* _Instructions for the task_
Below is a block of entries; repeat exactly the lines starting at the line that contains "pilot smarter. Note: The" and ending at the line that contains "(Griswold71). The procedure", both included.

Stored data entries
════

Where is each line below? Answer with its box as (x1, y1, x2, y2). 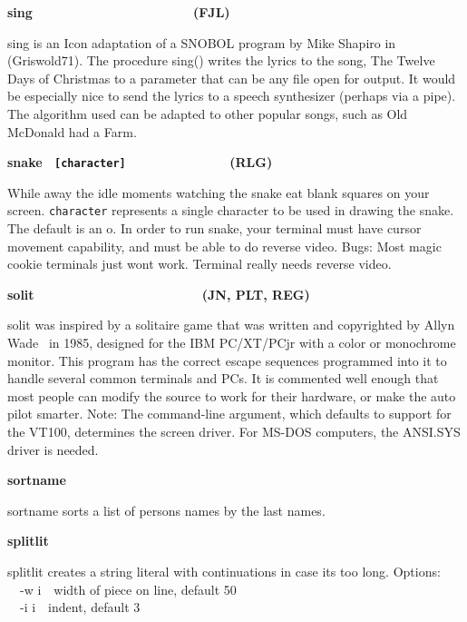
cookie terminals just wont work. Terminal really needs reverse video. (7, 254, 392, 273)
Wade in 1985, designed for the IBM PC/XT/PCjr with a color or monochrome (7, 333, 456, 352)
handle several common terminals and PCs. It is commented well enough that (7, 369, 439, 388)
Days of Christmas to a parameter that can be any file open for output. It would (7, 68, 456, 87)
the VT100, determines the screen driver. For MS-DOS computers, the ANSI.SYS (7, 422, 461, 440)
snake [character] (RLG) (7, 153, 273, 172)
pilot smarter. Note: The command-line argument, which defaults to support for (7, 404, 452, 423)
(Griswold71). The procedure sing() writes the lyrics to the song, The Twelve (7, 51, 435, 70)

════

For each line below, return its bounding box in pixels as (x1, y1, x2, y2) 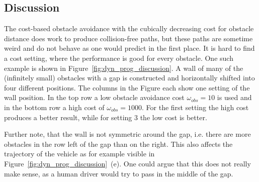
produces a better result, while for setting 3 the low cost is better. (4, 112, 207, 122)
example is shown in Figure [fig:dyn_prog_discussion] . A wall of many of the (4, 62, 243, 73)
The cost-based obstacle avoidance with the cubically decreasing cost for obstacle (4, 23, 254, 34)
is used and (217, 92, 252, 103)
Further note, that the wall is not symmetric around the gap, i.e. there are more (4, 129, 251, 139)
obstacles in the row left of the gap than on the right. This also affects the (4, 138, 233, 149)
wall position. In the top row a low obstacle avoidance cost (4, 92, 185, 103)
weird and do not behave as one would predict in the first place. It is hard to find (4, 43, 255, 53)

════

* _The completed task_
pilot smarter. Note: The command-line argument, which defaults to support for (7, 404, 452, 423)
(Griswold71). The procedure sing() writes the lyrics to the song, The Twelve (7, 51, 435, 70)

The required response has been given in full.